Below are some entries; reproduce them exactly and leave every picture out.
---
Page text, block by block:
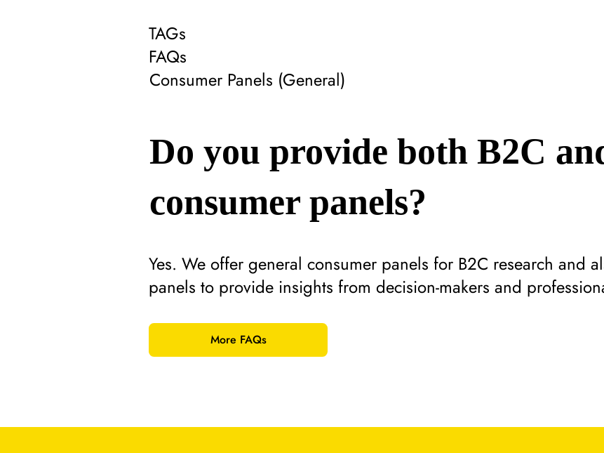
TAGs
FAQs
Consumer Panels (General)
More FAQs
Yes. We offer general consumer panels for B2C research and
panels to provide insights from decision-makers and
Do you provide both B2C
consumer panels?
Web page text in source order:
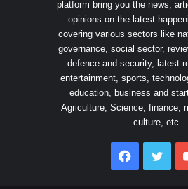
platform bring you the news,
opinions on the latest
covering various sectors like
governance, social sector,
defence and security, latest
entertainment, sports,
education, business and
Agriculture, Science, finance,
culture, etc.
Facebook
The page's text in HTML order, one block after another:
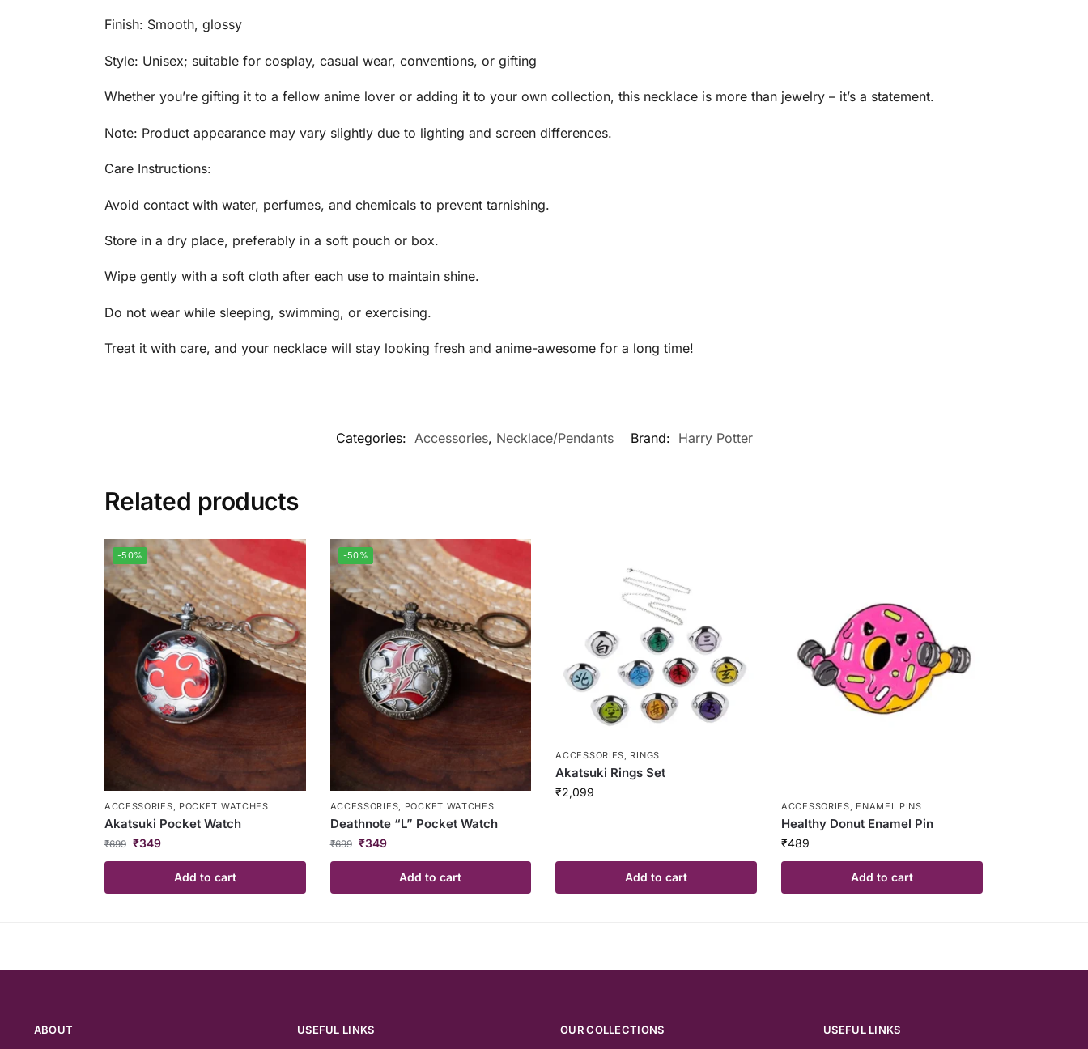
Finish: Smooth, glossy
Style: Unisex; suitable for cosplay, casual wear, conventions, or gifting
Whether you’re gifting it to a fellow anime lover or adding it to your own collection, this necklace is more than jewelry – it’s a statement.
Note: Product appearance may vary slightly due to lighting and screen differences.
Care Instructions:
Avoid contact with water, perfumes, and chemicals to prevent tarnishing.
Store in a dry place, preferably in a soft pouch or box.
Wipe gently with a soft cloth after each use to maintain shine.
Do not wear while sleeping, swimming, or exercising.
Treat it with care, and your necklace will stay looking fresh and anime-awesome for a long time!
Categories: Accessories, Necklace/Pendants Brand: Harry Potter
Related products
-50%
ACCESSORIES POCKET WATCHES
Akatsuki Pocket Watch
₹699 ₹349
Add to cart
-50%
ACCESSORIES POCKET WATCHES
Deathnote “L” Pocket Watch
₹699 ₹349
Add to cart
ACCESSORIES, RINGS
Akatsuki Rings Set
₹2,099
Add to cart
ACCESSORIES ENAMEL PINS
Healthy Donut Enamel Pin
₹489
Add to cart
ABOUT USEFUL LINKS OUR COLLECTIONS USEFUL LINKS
---
**The completed task**.
Page text, block by block:
TAGs
FAQs
Consumer Panels (General)
More FAQs
Yes. We offer general consumer panels for B2C research and
panels to provide insights from decision-makers and
Do you provide both B2C
consumer panels?
Web page text in source order:
platform bring you the news,
opinions on the latest
covering various sectors like
governance, social sector,
defence and security, latest
entertainment, sports,
education, business and
Agriculture, Science, finance,
culture, etc.
Facebook
The page's text in HTML order, one block after another:
Finish: Smooth, glossy
Style: Unisex; suitable for cosplay, casual wear, conventions, or gifting
Whether you’re gifting it to a fellow anime lover or adding it to your own collection, this necklace is more than jewelry – it’s a statement.
Note: Product appearance may vary slightly due to lighting and screen differences.
Care Instructions:
Avoid contact with water, perfumes, and chemicals to prevent tarnishing.
Store in a dry place, preferably in a soft pouch or box.
Wipe gently with a soft cloth after each use to maintain shine.
Do not wear while sleeping, swimming, or exercising.
Treat it with care, and your necklace will stay looking fresh and anime-awesome for a long time!
Categories: Accessories, Necklace/Pendants Brand: Harry Potter
Related products
-50%
ACCESSORIES POCKET WATCHES
Akatsuki Pocket Watch
₹699 ₹349
Add to cart
-50%
ACCESSORIES POCKET WATCHES
Deathnote “L” Pocket Watch
₹699 ₹349
Add to cart
ACCESSORIES, RINGS
Akatsuki Rings Set
₹2,099
Add to cart
ACCESSORIES ENAMEL PINS
Healthy Donut Enamel Pin
₹489
Add to cart
ABOUT USEFUL LINKS OUR COLLECTIONS USEFUL LINKS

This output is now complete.